How can you address such problems?
In the case of infrastructure, keep an eye on your system from the start. Add monitoring tools early. When you add new pieces, make sure you can see how they are performing. Also, try to automate as much of your infrastructure as possible, already from the start. Write code to handle server setup, configuration, and deployment. That way, when your system grows from 2 components to 20, you won't lose track of what is running where or how it all fits together.
Without good automation and monitoring, you will get overwhelmed trying to manage everything by hand. One small mistake in server configuration, one forgotten setting, and your whole system can break in ways that take hours to debug.
As your code grows, simple entity-level logic isn't enough anymore. At first, putting behavior directly in entities worked fine. But when these need to work together, it might be time for another solution.
What you can do is create an aggregate that watches over related entities. Think of aggregates as rule enforcers - they keep all operations consistent and prevent unauthorized changes. Example? A Prescription aggregate makes sure only the prescribing doctor can cancel their prescriptions. Or a BindingContract aggregate allows (or disallows) to sign an Annex.
As your business changes, update your architecture to match. Keep refining the system’s boundaries - split them when they grow too big, merge them when it makes sense, and drop them when they are no longer needed. Here is an example coming from my book:
Private medical clinics that use our software also want to offer telemedicine. We extend the Patient Treatment bounded context to accommodate this change. It looks like it fits there – after all, it is just another treatment method.
However, with telemedicine, the patient does not need to come for an appointment, and there is no physical examination. Additionally, no follow-up appointment will be planned. We start wondering if this is a good idea, but the decision is to leave it as it is.
Three months later, clinics decide to offer specialized treatment. When a patient needs a consultation with an external specialist, they have to call the specialist and book an appointment.
Once a month, all specialists collaborating with the clinic send their invoices. Then, the clinic sends another invoice to the patient. As this is another treatment method, you decide to extend the Patient Treatment again, despite the process being entirely different from the initial state.
Problems arise. Maintenance requires increasing effort. More than one development team is needed. Too many people are working in the same area, and communication between them begins to fail. Terms start to be used in different contexts— Doctor refers to either an internal doctor or an external specialist. The former is on a contract of employment with the clinic, while the latter sends invoices to the clinic.

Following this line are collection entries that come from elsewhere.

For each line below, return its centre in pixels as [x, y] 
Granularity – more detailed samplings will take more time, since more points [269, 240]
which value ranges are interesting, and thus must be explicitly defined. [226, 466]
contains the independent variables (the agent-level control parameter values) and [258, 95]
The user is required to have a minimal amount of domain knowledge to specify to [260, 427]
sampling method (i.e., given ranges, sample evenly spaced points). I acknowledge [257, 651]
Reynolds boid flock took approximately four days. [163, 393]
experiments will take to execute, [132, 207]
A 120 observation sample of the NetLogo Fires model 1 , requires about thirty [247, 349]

Ultimately, Patient Treatment becomes enormous, and you spot that the scope, rules, terms, and behaviors are completely different from what was initially defined.

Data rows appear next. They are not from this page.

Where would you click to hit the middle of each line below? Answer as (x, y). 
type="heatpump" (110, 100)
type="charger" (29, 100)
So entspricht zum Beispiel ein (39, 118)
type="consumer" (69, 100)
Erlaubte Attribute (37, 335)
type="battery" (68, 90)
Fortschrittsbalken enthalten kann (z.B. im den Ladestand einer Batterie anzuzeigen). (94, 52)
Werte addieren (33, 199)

The wise decision is to split it now into several new bounded contexts:
Telemedicine. This covers remote patient consultations and treatment. It includes virtual visits, digital communication, and remote monitoring of patients.
On-site Treatment. This represents the initial process of patient treatment where the patient visits the clinic, is examined, agrees to the treatment plan, and starts the treatment.

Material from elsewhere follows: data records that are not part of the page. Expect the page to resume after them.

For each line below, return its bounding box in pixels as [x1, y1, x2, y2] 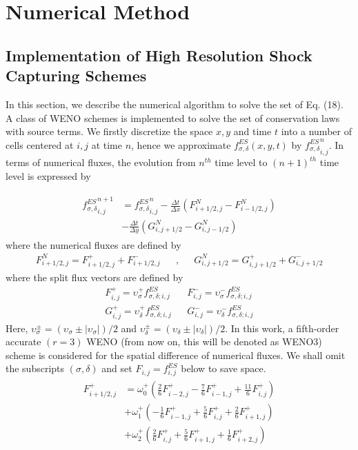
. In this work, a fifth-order [225, 320, 339, 335]
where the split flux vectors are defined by [6, 270, 183, 285]
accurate [6, 334, 41, 349]
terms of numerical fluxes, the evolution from [6, 155, 196, 169]
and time [233, 124, 272, 139]
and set [101, 361, 132, 376]
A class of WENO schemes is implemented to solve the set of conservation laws [6, 110, 340, 125]
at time [91, 137, 122, 152]

Specialized Treatment. This handles interactions with external specialists and ensures that the collaboration with them is streamlined and distinct from the internal operations
Managing complexity is an ongoing challenge, not a one-time fix. As your system evolves, keep watching for signs that your architecture needs to adapt. Whether it is infrastructure growing beyond your ability to manage it manually, entities that need new ways to enforce rules, or bounded contexts that no longer fit their original purpose - be ready to make changes.
Last thing to remember: what worked perfectly six months ago might need a complete redesign today, and that is perfectly normal in the life of a growing system.